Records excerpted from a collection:
+ + +

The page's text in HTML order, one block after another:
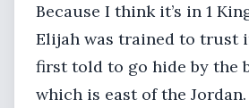
Because I think it’s in 1
Elijah was trained to trust
first told to go hide by the
which is east of the
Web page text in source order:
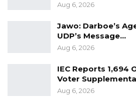
Aug 6, 2026
Jawo: Darboe’s
UDP’s Message…
Aug 6, 2026
IEC Reports 1,694
Voter
Aug 6, 2026
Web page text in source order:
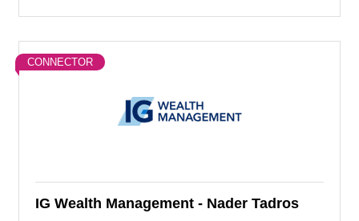
CONNECTOR
IG Wealth Management - Nader Tadros
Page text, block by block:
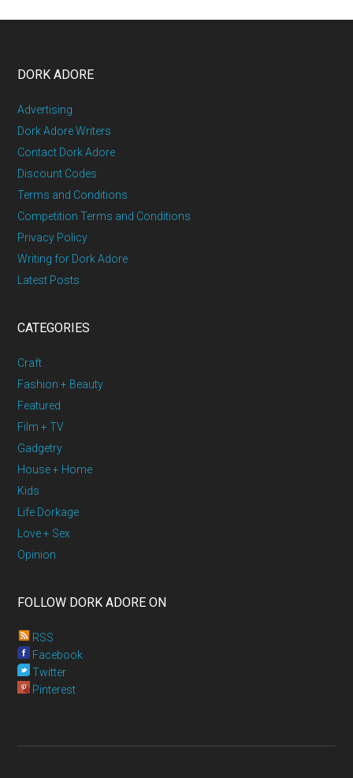
DORK ADORE
Advertising
Dork Adore Writers
Contact Dork Adore
Discount Codes
Terms and Conditions
Competition Terms and Conditions
Privacy Policy
Writing for Dork Adore
Latest Posts
CATEGORIES
Craft
Fashion + Beauty
Featured
Film + TV
Gadgetry
House + Home
Kids
Life Dorkage
Love + Sex
Opinion
FOLLOW DORK ADORE ON
RSS
Facebook
Twitter
Pinterest
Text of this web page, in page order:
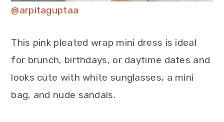
@arpitaguptaa
This pink pleated wrap mini dress is ideal
for brunch, birthdays, or daytime dates and
looks cute with white sunglasses, a mini
bag, and nude sandals.
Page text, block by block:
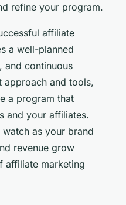
refine your program.
affiliate
a well-planned
and continuous
approach and tools,
a program that
and your affiliates.
watch as your brand
revenue grow
affiliate marketing
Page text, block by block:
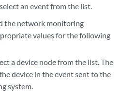
an event from the list.
the network monitoring
values for the following
a device node from the list. The
device in the event sent to the
system.
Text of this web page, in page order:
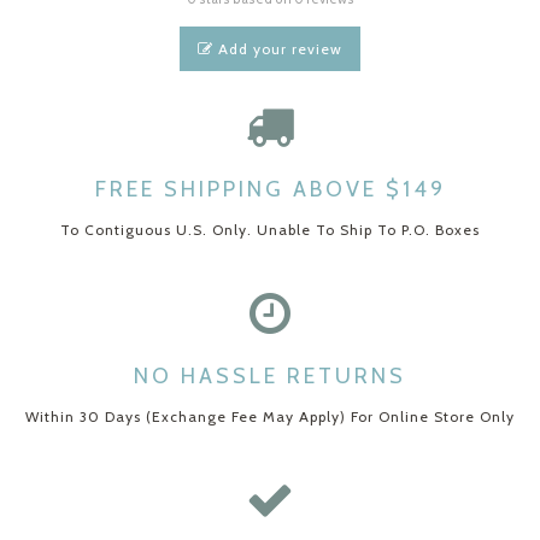
Add your review
FREE SHIPPING ABOVE $149
To Contiguous U.S. Only. Unable To Ship To P.O. Boxes
NO HASSLE RETURNS
Within 30 Days (Exchange Fee May Apply) For Online Store Only
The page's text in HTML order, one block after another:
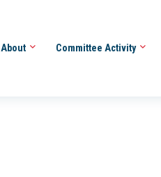
About Committee Activity
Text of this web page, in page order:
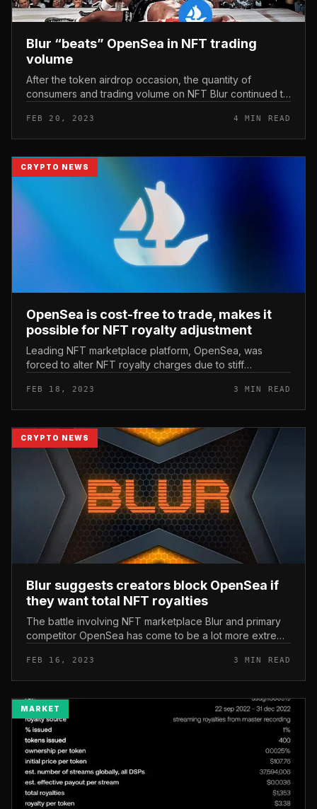
Blur “beats” OpenSea in NFT trading
volume
After the token airdrop occasion, the quantity of
consumers and trading volume on NFT Blur continued to
carry on to roll out f...
FEB 20, 2023 4 MIN READ
CRYPTO NEWS
OpenSea is cost-free to trade, makes it
possible for NFT royalty adjustment
Leading NFT marketplace platform, OpenSea, was
forced to alter NFT royalty charges due to stiff
trade, makes it possible for NF...
FEB 18, 2023 3 MIN READ
CRYPTO NEWS
Blur suggests creators block OpenSea if
they want total NFT royalties
The battle involving NFT marketplace Blur and primary
competitor OpenSea has come to be a lot more extreme
amongst NFT creators....
FEB 16, 2023 3 MIN READ
MARKET
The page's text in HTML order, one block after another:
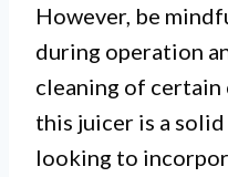
However, be
during operation
cleaning of certain
this juicer is a
looking to
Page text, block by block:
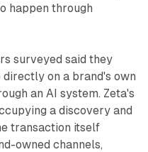
happen through
surveyed said they
on a brand's own
an AI system. Zeta's
a discovery and
transaction itself
owned channels,
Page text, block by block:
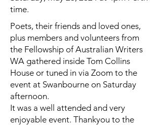
time.
Poets, their friends and loved ones,
plus members and volunteers from
the Fellowship of Australian Writers
WA gathered inside Tom Collins
House or tuned in via Zoom to the
event at Swanbourne on Saturday
afternoon.
It was a well attended and very
enjoyable event. Thankyou to the
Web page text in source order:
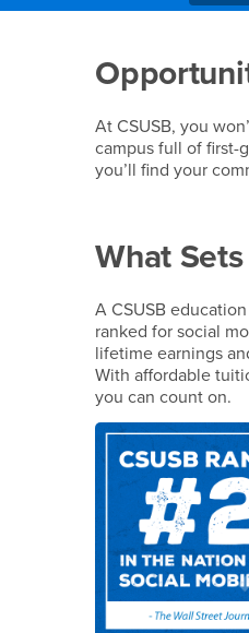
Why
At CSUSB, you
campus full of first-
you’ll find your
What
A CSUSB
ranked for social
lifetime earnings
With affordable
you can count on.
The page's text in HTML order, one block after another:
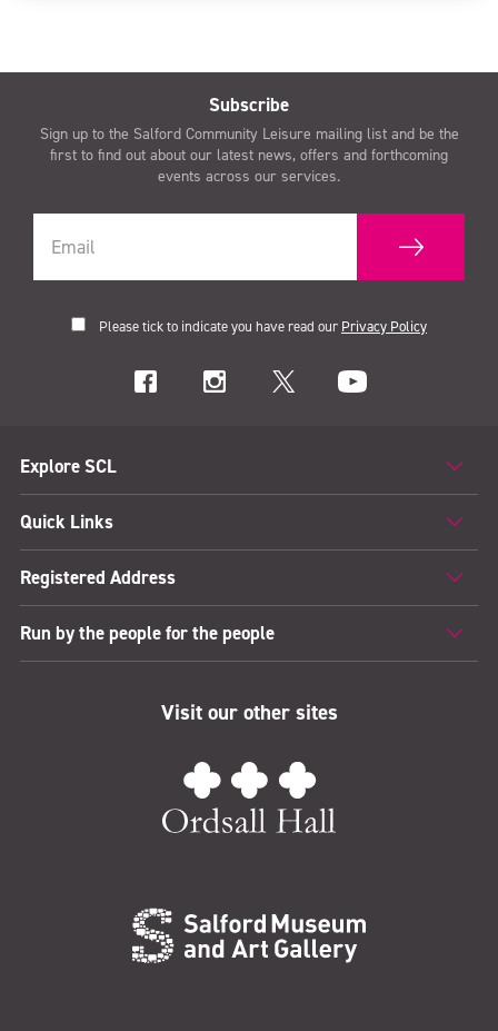
Subscribe
Sign up to the Salford Community Leisure mailing list and be the
first to find out about our latest news, offers and forthcoming
events across our services.
Please tick to indicate you have read our Privacy Policy
Explore SCL
Quick Links
Registered Address
Run by the people for the people
Visit our other sites
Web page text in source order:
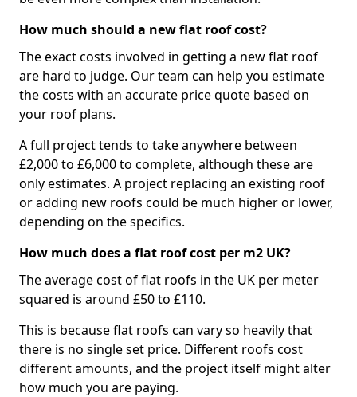
How much should a new flat roof cost?
The exact costs involved in getting a new flat roof
are hard to judge. Our team can help you estimate
the costs with an accurate price quote based on
your roof plans.
A full project tends to take anywhere between
£2,000 to £6,000 to complete, although these are
only estimates. A project replacing an existing roof
or adding new roofs could be much higher or lower,
depending on the specifics.
How much does a flat roof cost per m2 UK?
The average cost of flat roofs in the UK per meter
squared is around £50 to £110.
This is because flat roofs can vary so heavily that
there is no single set price. Different roofs cost
different amounts, and the project itself might alter
how much you are paying.
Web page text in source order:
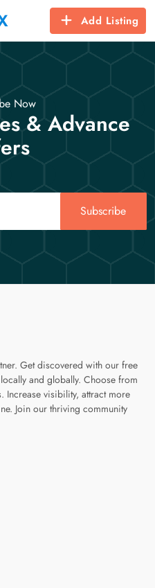
Add Listing
Now
& Advance
Subscribe
Get discovered with our free
and globally. Choose from
Increase visibility, attract more
Join our thriving community
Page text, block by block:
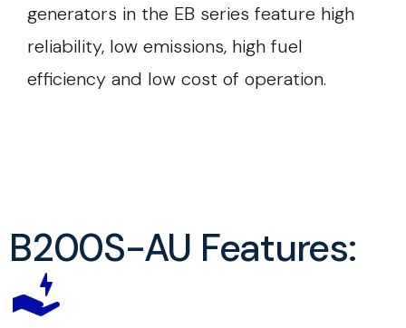
generators in the EB series feature high
reliability, low emissions, high fuel
efficiency and low cost of operation.
B200S-AU Features:
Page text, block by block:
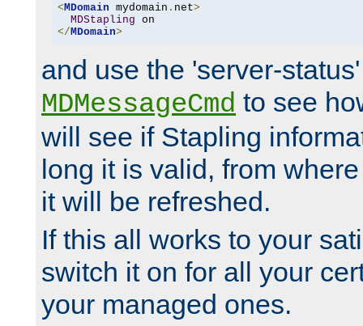
< MDomain mydomain . net>
MDStapling
</ MDomain>
and use the 'server-
MDMessageCmd to see
will see if Stapling
long it is valid, from
it will be refreshed.
If this all works to your
switch it on for all your
your managed ones.
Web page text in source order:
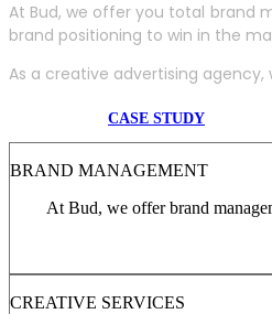
At Bud, we offer you total brand
brand positioning to win in the
As a creative advertising
CASE STUDY
BRAND MANAGEMENT
At Bud, we offer brand
CREATIVE SERVICES
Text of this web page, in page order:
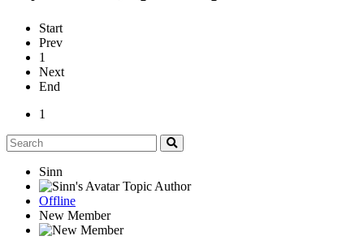
Start
Prev
1
Next
End
1
Sinn
Topic Author
Offline
New Member
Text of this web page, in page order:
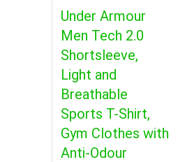
Under Armour
Men Tech 2.0
Shortsleeve,
Light and
Breathable
Sports T-Shirt,
Gym Clothes with
Anti-Odour
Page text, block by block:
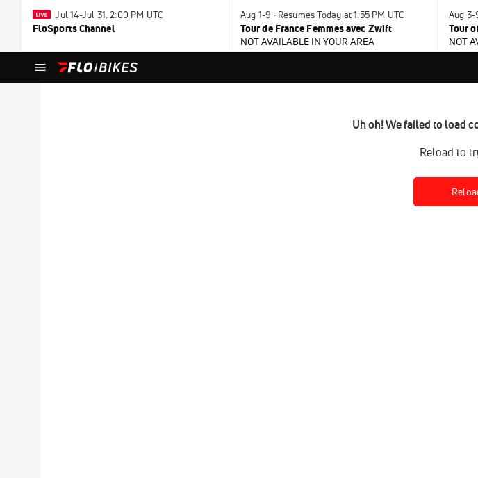
Jul 14-Jul 31, 2:00 PM UTC
FloSports Channel
Aug 1-9 · Resumes Today at 1:55 PM UTC
Tour de France Femmes avec Zwift
NOT AVAILABLE IN YOUR AREA
Aug 3-
Tour
NOT
Uh oh! We failed to load
Reload to
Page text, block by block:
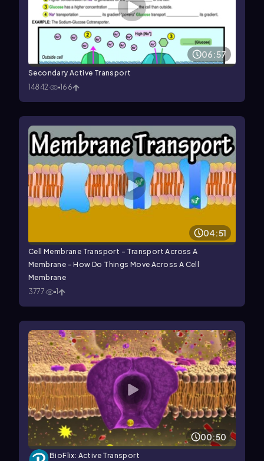
06:57
Secondary Active Transport
14842
166
04:51
Cell Membrane Transport - Transport Across A
Membrane - How Do Things Move Across A Cell
Membrane
3777
1
00:50
BioFlix: Active Transport
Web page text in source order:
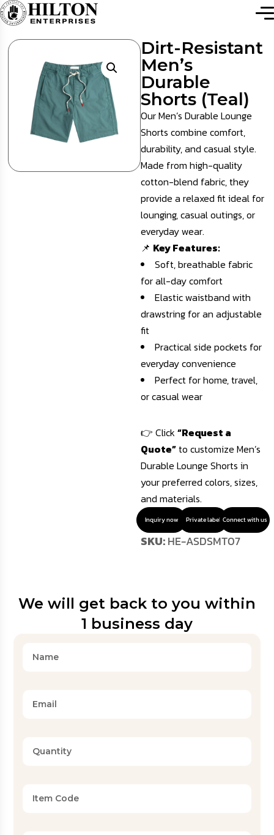
Dirt-Resistant
Men’s
Durable
Shorts (Teal)
Our Men’s Durable Lounge
Shorts combine comfort,
durability, and casual style.
Made from high-quality
cotton-blend fabric, they
provide a relaxed fit ideal for
lounging, casual outings, or
everyday wear.
📌 Key Features:
Soft, breathable fabric
for all-day comfort
Elastic waistband with
drawstring for an adjustable
fit
Practical side pockets for
everyday convenience
Perfect for home, travel,
or casual wear
👉 Click “Request a
Quote”to customize Men’s
Durable Lounge Shorts in
your preferred colors, sizes,
and materials.
Inquiry now Private label Connect with us
SKU:HE-ASDSMT07
We will get back to you within
1 business day
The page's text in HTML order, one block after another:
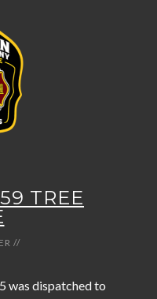
TREE
//
was dispatched to
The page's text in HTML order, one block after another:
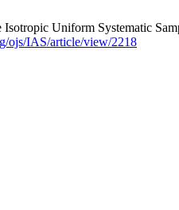
Isotropic Uniform Systematic
ojs/IAS/article/view/2218
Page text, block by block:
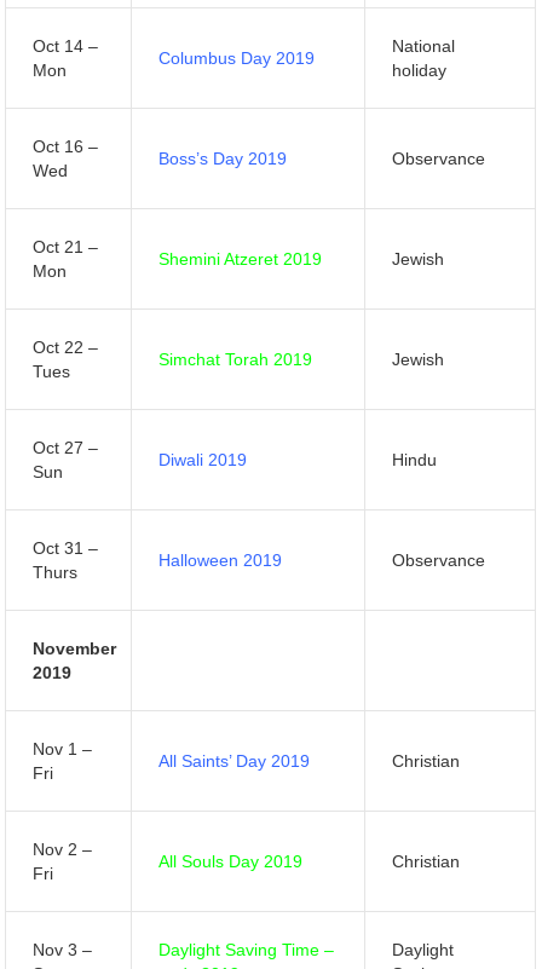
Oct 14 –
Mon
Columbus Day 2019
National
holiday
Oct 16 –
Wed
Boss’s Day 2019 Observance
Oct 21 –
Mon
Shemini Atzeret 2019 Jewish
Oct 22 –
Tues
Simchat Torah 2019 Jewish
Oct 27 –
Sun
Diwali 2019 Hindu
Oct 31 –
Thurs
Halloween 2019 Observance
November
2019
Nov 1 –
Fri
All Saints’ Day 2019 Christian
Nov 2 –
Fri
All Souls Day 2019 Christian
Nov 3 –
Daylight Saving Time –
Daylight
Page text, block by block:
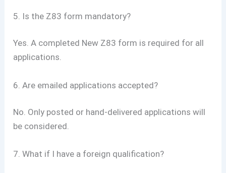
5. Is the Z83 form mandatory?
Yes. A completed New Z83 form is required for all
applications.
6. Are emailed applications accepted?
No. Only posted or hand-delivered applications will
be considered.
7. What if I have a foreign qualification?
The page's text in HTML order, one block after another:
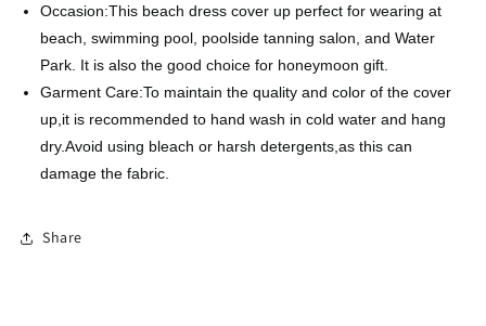
Occasion:This beach dress cover up perfect for wearing at
beach, swimming pool, poolside tanning salon, and Water
Park. It is also the good choice for honeymoon gift.
Garment Care:To maintain the quality and color of the cover
up,it is recommended to hand wash in cold water and hang
dry.Avoid using bleach or harsh detergents,as this can
damage the fabric.
Share
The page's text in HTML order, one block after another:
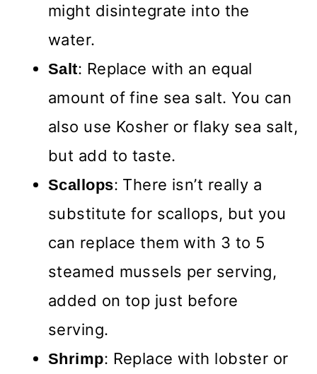
might disintegrate into the
water.
Salt: Replace with an equal
amount of fine sea salt. You can
also use Kosher or flaky sea salt,
but add to taste.
Scallops: There isn’t really a
substitute for scallops, but you
can replace them with 3 to 5
steamed mussels per serving,
added on top just before
serving.
Shrimp: Replace with lobster or
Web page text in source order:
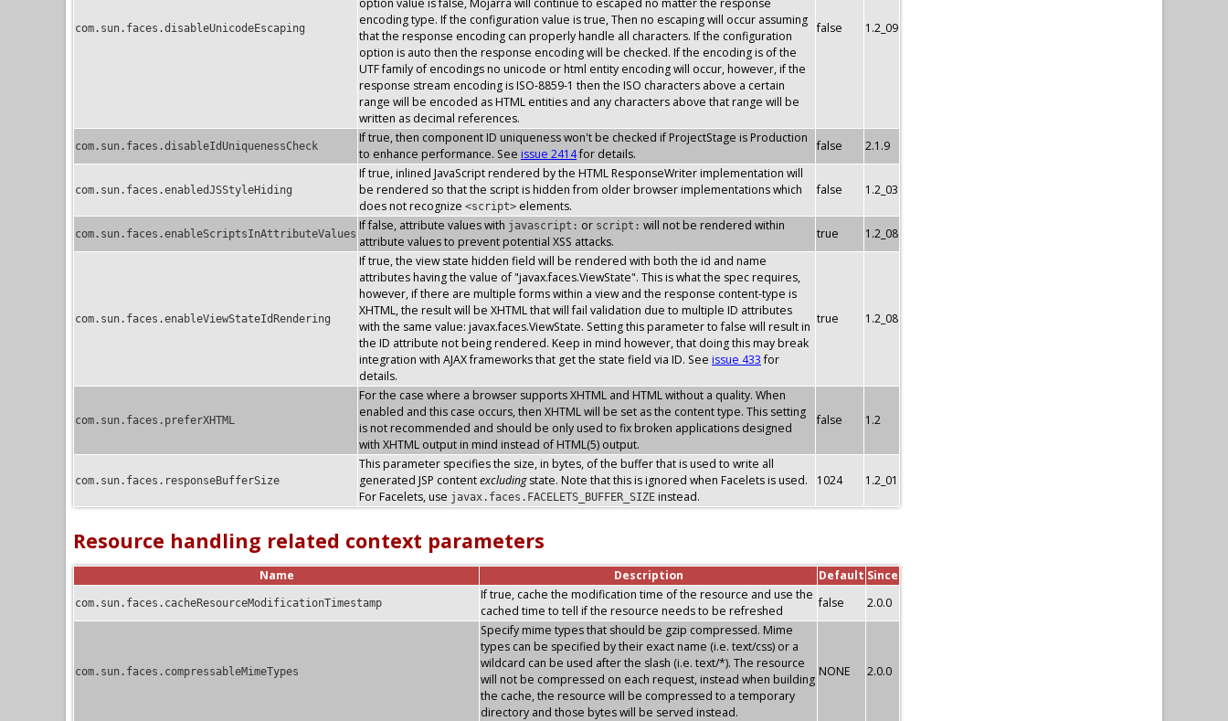
com.sun.faces.disableUnicodeEscaping
encoding type. If the configuration value is true, Then no escaping will occur assuming
that the response encoding can properly handle all characters. If the configuration
option is auto then the response encoding will be checked. If the encoding is of the
UTF family of encodings no unicode or html entity encoding will occur, however, if the
response stream encoding is ISO-8859-1 then the ISO characters above a certain
range will be encoded as HTML entities and any characters above that range will be
written as decimal references.
false 1.2_09
com.sun.faces.disableIdUniquenessCheck
If true, then component ID uniqueness won't be checked if ProjectStage is Production
to enhance performance. See issue 2414for details.
false 2.1.9
com.sun.faces.enabledJSStyleHiding
If true, inlined JavaScript rendered by the HTML ResponseWriter implementation will
be rendered so that the script is hidden from older browser implementations which
does not recognize <script> elements.
false 1.2_03
com.sun.faces.enableScriptsInAttributeValues
If false, attribute values with javascript: or script: will not be rendered within
attribute values to prevent potential XSS attacks.
true 1.2_08
com.sun.faces.enableViewStateIdRendering
If true, the view state hidden field will be rendered with both the id and name
attributes having the value of "javax.faces.ViewState". This is what the spec requires,
however, if there are multiple forms within a view and the response content-type is
XHTML, the result will be XHTML that will fail validation due to multiple ID attributes
with the same value: javax.faces.ViewState. Setting this parameter to false will result in
the ID attribute not being rendered. Keep in mind however, that doing this may break
integration with AJAX frameworks that get the state field via ID. See issue 433for
details.
true 1.2_08
com.sun.faces.preferXHTML
For the case where a browser supports XHTML and HTML without a quality. When
enabled and this case occurs, then XHTML will be set as the content type. This setting
is not recommended and should be only used to fix broken applications designed
with XHTML output in mind instead of HTML(5) output.
false 1.2
com.sun.faces.responseBufferSize
This parameter specifies the size, in bytes, of the buffer that is used to write all
generated JSP contentexcludingstate. Note that this is ignored when Facelets is used.
For Facelets, use javax.faces.FACELETS_BUFFER_SIZE instead.
1024 1.2_01
Resource handling related context parameters
Name Description Default Since
com.sun.faces.cacheResourceModificationTimestamp
If true, cache the modification time of the resource and use the
cached time to tell if the resource needs to be refreshed
false 2.0.0
com.sun.faces.compressableMimeTypes
Specify mime types that should be gzip compressed. Mime
types can be specified by their exact name (i.e. text/css) or a
wildcard can be used after the slash (i.e. text/*). The resource
will not be compressed on each request, instead when building
the cache, the resource will be compressed to a temporary
directory and those bytes will be served instead.
NONE 2.0.0

+ + +

BRIEF. Which lines hold the word "Christian"? Copy each of them from the records.

OUTPUT FOR THIS EXERCISE.
All Saints’ Day 2019 Christian
All Souls Day 2019 Christian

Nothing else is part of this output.